_About this task_:
Each entry below is to be returned exactly, with any pictures left out.
----------
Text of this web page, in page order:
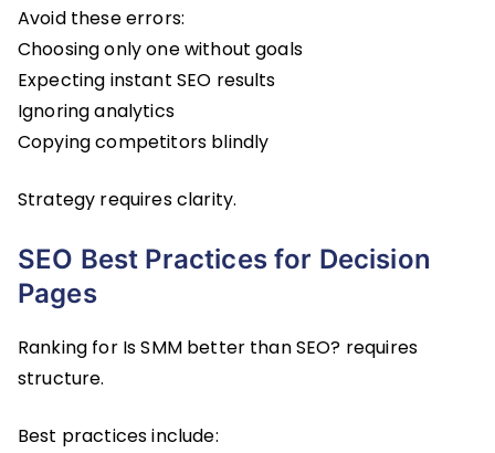
Avoid these errors:
Choosing only one without goals
Expecting instant SEO results
Ignoring analytics
Copying competitors blindly
Strategy requires clarity.
SEO Best Practices for Decision
Pages
Ranking for Is SMM better than SEO? requires
structure.
Best practices include:
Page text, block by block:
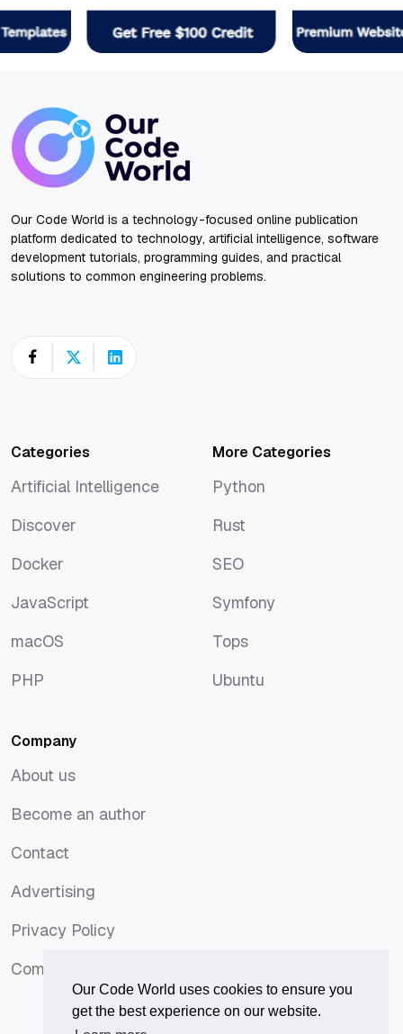
Our Code World uses cookies to ensure you
get the best experience on our website.
Our Code World is a technology-focused online publication
platform dedicated to technology, artificial intelligence, software
development tutorials, programming guides, and practical
solutions to common engineering problems.
Categories
Artificial Intelligence
Discover
Docker
JavaScript
macOS
PHP
More Categories
Python
Rust
SEO
Symfony
Tops
Ubuntu
Company
About us
Become an author
Contact
Advertising
Privacy Policy
Comments Policy
Comments Policy
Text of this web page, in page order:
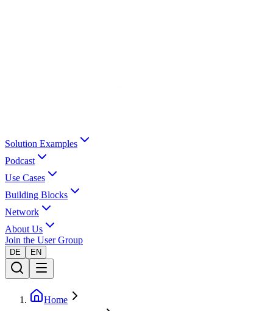
Solution Examples
Podcast
Use Cases
Building Blocks
Network
About Us
Join the User Group
DE EN
Home
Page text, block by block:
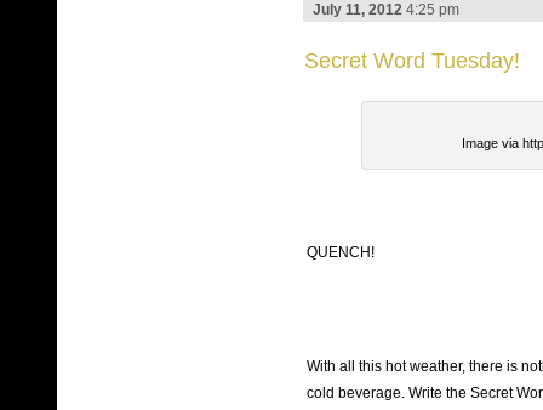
----------
_Solution to the problem_:
Text of this web page, in page order:
Avoid these errors:
Choosing only one without goals
Expecting instant SEO results
Ignoring analytics
Copying competitors blindly
Strategy requires clarity.
SEO Best Practices for Decision
Pages
Ranking for Is SMM better than SEO? requires
structure.
Best practices include:
Page text, block by block:
Our Code World uses cookies to ensure you
get the best experience on our website.
Our Code World is a technology-focused online publication
platform dedicated to technology, artificial intelligence, software
development tutorials, programming guides, and practical
solutions to common engineering problems.
Categories
Artificial Intelligence
Discover
Docker
JavaScript
macOS
PHP
More Categories
Python
Rust
SEO
Symfony
Tops
Ubuntu
Company
About us
Become an author
Contact
Advertising
Privacy Policy
Comments Policy
Comments Policy
Text of this web page, in page order:
Solution Examples
Podcast
Use Cases
Building Blocks
Network
About Us
Join the User Group
DE EN
Home
Page text, block by block:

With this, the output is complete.